Update: Thanks to Heather's comment below, when the thickEnd (end of CDS) is at the end of an exon (or thickStart at the first nt of an exon), it will generate an invalid BED12 format. It's fixed now.  (2017-Jan-28)

BTW, the above codes are integrated into a neat script in Github: https://github.com/sterding/RNAseq/blob/master/bin/bed12toAnnotation.awk

Also, I fixed some bugs in gtf2bed (originally by Erik) and host here:
https://github.com/sterding/RNAseq/blob/master/bin/gtf2bed

1. hi dong, your blog is helpful for me, and thank you very much. For get UTR bed12 file, there are some genes which have only 5'UTR or 3'UTR, but it seems that your stript ignores the set of genes. What is your idea? I'm a newer in bioinformatics, so it may be wrong! hehe!

1. Hi, Huanwei. Glad to hear that this blog is helpful for you. What do you mean by "some genes which have only 5'UTR or 3'UTR"? (1) They just have UTR (no CDS) in the annotation; (2) They just have one of 5UTR and 3UTR, not both. For case (1), I think they should be annotated as non-coding RNA, and the "UTR" doesn't make sense since it's not translated into protein at all. We should ignore this case. For the (2) case, if only 5UTR or 3UTR exist, I think my script can report whatever it has. Did I answer your question?
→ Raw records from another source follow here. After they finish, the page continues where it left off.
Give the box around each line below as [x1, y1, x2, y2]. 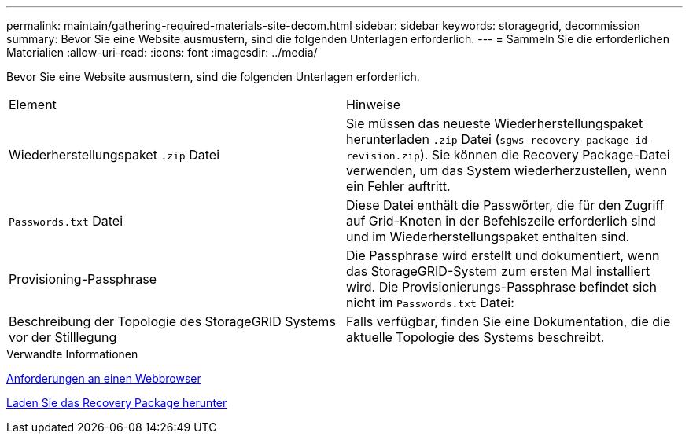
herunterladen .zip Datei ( [346, 131, 500, 147]
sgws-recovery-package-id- [499, 134, 654, 146]
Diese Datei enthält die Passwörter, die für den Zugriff [346, 197, 665, 213]
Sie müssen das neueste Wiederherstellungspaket [346, 115, 643, 131]
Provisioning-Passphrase [9, 271, 157, 287]
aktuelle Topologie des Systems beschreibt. [346, 329, 605, 345]
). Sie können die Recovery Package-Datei [419, 147, 670, 163]
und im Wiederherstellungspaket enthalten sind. [346, 229, 630, 244]

2. The outputted 3utr or 5utr bed12 files do not convert fully to fasta. I use bedtools getfasta, and it exists in the middle when it encounters the following issue: Error: cannot construct subsequence with negative offset or length < 1. I do not have this problem with the cds bed12. Do you know how to fix the bed12 to allow conversation to fasta that would run through completion by either solving the issue above or omitting entries which have this issue?
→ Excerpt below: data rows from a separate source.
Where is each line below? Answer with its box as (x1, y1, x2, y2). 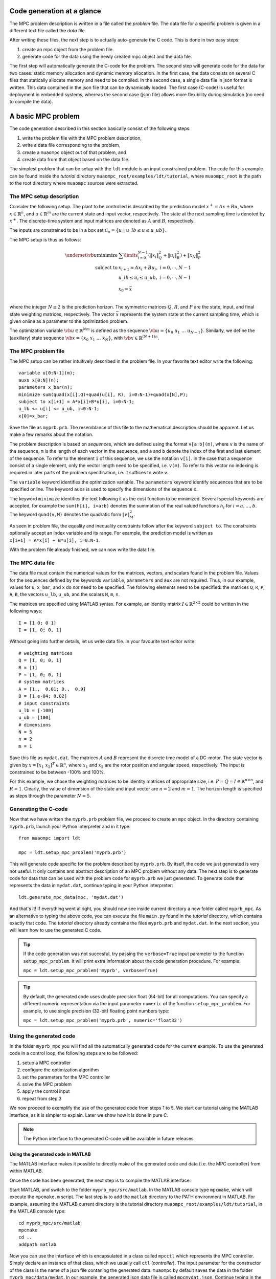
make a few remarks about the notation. (9, 431, 94, 437)
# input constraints (18, 700, 70, 706)
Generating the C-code (9, 805, 68, 812)
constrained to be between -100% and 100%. (9, 769, 105, 775)
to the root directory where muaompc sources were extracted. (9, 180, 139, 186)
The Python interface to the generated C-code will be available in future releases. (23, 1136, 195, 1142)
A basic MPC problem (9, 112, 80, 121)
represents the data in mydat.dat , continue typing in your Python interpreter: (9, 883, 173, 889)

1. Thanks for showing interests to my code snip. Could you please send me example of your input bed12? If you have the name of the record which reproduce the error message, that's even better.
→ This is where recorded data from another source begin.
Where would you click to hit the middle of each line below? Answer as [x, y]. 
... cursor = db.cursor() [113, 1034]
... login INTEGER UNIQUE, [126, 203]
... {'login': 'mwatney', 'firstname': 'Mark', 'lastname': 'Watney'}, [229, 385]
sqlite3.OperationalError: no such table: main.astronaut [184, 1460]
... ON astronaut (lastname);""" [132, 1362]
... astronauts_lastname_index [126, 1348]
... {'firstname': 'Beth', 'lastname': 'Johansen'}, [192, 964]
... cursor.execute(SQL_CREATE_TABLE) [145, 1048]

3. I found an example of where the 3' UTR script does not give the correct results. This happens when the 3' UTR starts at the exact start of the second exon ("thickEnd" equal to the end of the first exon).

BED line:

chr2 174297858 174346742 NM_201618 0 + 174298039 174300217 0 12 2359,73,45,55,120,98,55,74,180,131,68,501, 0,36353,38888,43794,43951,45341,47216,47369,47524,47790,48131,48383,

1. Hi Heather. Thanks for reporting the bug. It's fixed now.

4. Henry2:48 PM

Hello,
Thanks for sharing all these commands!
I just tried the cds extraction, and I found it probably has a problem when the stop codon in the last exon, and I got the results with the last exon missing.

Example input:
chr1 4776379 4785709 Gene 0 - 4776463 4785677 0 5 422,124,166,155,137 0,1145,6188,7571,9193

Example output:
chr1 4776463 4785677 Gene 0 - 4776463 4785677 0 4 338,124,166,155, 0,1061,6104,7487,

The correct output I think:
chr1 4776463 4785677 Gene 0.0 - 4776463 4785677 0 5 338,124,166,155,105, 0,1061,6104,7487,9109,

I am new to bioinfo, so please point me out if I am wrong. Thank you!

1. Henry2:52 PM

Well, since the gene is on '-' strand, actually it was first exon missing.